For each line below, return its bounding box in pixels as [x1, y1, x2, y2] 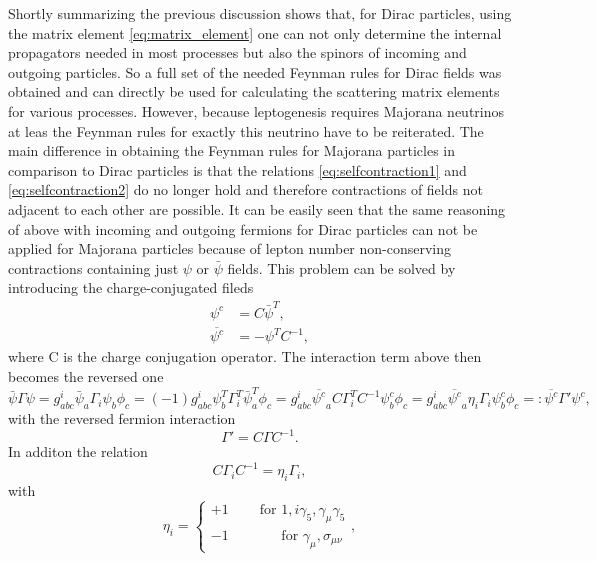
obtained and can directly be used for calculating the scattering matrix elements [8, 81, 500, 102]
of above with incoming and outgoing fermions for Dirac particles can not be [8, 218, 478, 239]
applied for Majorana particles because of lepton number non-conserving [8, 238, 452, 259]
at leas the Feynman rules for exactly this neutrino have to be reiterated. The [8, 120, 484, 141]
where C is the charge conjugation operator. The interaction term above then [8, 346, 482, 367]
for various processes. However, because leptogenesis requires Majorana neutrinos [8, 100, 505, 121]
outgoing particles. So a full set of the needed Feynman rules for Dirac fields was [8, 61, 502, 82]
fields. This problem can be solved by [227, 257, 456, 278]
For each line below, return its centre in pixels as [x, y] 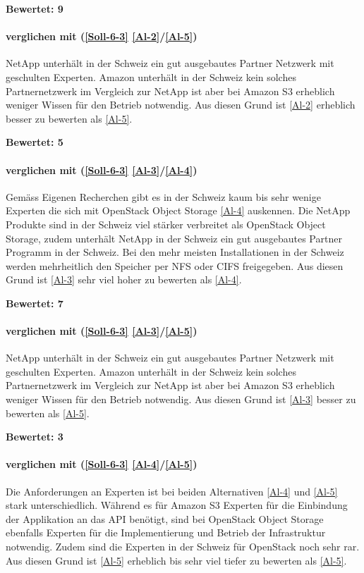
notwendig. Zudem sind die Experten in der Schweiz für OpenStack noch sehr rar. [183, 547]
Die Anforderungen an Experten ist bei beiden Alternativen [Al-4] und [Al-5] [172, 491]
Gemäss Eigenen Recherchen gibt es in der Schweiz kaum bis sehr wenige [163, 196]
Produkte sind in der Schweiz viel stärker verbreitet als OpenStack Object [166, 224]
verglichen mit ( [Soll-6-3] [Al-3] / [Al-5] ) [102, 331]
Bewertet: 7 [35, 303]
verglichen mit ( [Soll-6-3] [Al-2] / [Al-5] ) [102, 36]
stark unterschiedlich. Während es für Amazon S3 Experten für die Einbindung [177, 505]
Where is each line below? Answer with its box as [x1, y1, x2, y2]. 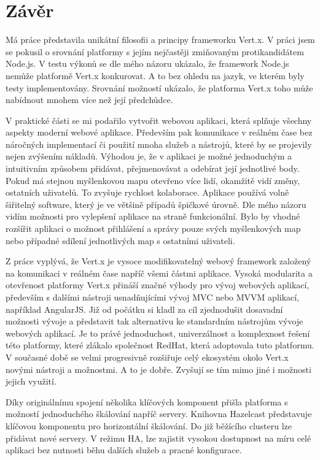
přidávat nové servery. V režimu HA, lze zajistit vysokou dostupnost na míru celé [6, 431, 311, 444]
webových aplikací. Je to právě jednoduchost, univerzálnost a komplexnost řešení [6, 326, 310, 339]
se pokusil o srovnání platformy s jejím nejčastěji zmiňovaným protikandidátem [6, 45, 304, 58]
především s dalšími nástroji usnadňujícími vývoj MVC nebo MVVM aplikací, [6, 291, 300, 303]
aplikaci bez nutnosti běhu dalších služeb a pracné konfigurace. [6, 443, 242, 456]
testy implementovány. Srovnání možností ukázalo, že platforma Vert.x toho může [6, 81, 313, 94]
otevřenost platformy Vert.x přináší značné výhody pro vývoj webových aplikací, [6, 278, 310, 291]
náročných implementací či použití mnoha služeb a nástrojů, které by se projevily [6, 137, 312, 150]
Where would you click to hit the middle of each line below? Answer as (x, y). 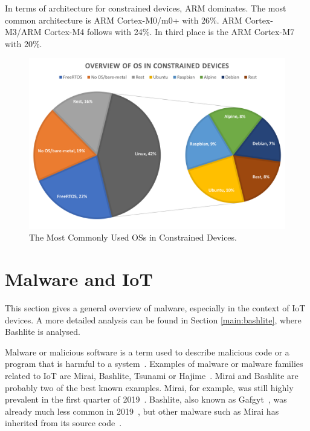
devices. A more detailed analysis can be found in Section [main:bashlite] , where (153, 319)
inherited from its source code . (63, 423)
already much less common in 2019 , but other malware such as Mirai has (142, 411)
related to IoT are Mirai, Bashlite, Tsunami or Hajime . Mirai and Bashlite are (152, 376)
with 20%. (24, 43)
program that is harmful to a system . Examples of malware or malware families (154, 364)
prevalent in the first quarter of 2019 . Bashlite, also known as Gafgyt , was (146, 399)
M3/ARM (23, 32)

**WHAT YOU NEED TO DO**
Give back the full data exactly as it reads, but drop the pictures.

**RESULT**
For each line below, return its bounding box in pixels as [x1, y1, x2, y2] 
obtained and can directly be used for calculating the scattering matrix elements [8, 81, 500, 102]
of above with incoming and outgoing fermions for Dirac particles can not be [8, 218, 478, 239]
applied for Majorana particles because of lepton number non-conserving [8, 238, 452, 259]
at leas the Feynman rules for exactly this neutrino have to be reiterated. The [8, 120, 484, 141]
where C is the charge conjugation operator. The interaction term above then [8, 346, 482, 367]
for various processes. However, because leptogenesis requires Majorana neutrinos [8, 100, 505, 121]
outgoing particles. So a full set of the needed Feynman rules for Dirac fields was [8, 61, 502, 82]
fields. This problem can be solved by [227, 257, 456, 278]
For each line below, return its centre in pixels as [x, y] 
notwendig. Zudem sind die Experten in der Schweiz für OpenStack noch sehr rar. [183, 547]
Die Anforderungen an Experten ist bei beiden Alternativen [Al-4] und [Al-5] [172, 491]
Gemäss Eigenen Recherchen gibt es in der Schweiz kaum bis sehr wenige [163, 196]
Produkte sind in der Schweiz viel stärker verbreitet als OpenStack Object [166, 224]
verglichen mit ( [Soll-6-3] [Al-3] / [Al-5] ) [102, 331]
Bewertet: 7 [35, 303]
verglichen mit ( [Soll-6-3] [Al-2] / [Al-5] ) [102, 36]
stark unterschiedlich. Während es für Amazon S3 Experten für die Einbindung [177, 505]
Where is each line below? Answer with its box as [x1, y1, x2, y2]. 
přidávat nové servery. V režimu HA, lze zajistit vysokou dostupnost na míru celé [6, 431, 311, 444]
webových aplikací. Je to právě jednoduchost, univerzálnost a komplexnost řešení [6, 326, 310, 339]
se pokusil o srovnání platformy s jejím nejčastěji zmiňovaným protikandidátem [6, 45, 304, 58]
především s dalšími nástroji usnadňujícími vývoj MVC nebo MVVM aplikací, [6, 291, 300, 303]
aplikaci bez nutnosti běhu dalších služeb a pracné konfigurace. [6, 443, 242, 456]
testy implementovány. Srovnání možností ukázalo, že platforma Vert.x toho může [6, 81, 313, 94]
otevřenost platformy Vert.x přináší značné výhody pro vývoj webových aplikací, [6, 278, 310, 291]
náročných implementací či použití mnoha služeb a nástrojů, které by se projevily [6, 137, 312, 150]
Where would you click to hit the middle of each line below? Answer as (x, y). 
devices. A more detailed analysis can be found in Section [main:bashlite] , where (153, 319)
inherited from its source code . (63, 423)
already much less common in 2019 , but other malware such as Mirai has (142, 411)
related to IoT are Mirai, Bashlite, Tsunami or Hajime . Mirai and Bashlite are (152, 376)
with 20%. (24, 43)
program that is harmful to a system . Examples of malware or malware families (154, 364)
prevalent in the first quarter of 2019 . Bashlite, also known as Gafgyt , was (146, 399)
M3/ARM (23, 32)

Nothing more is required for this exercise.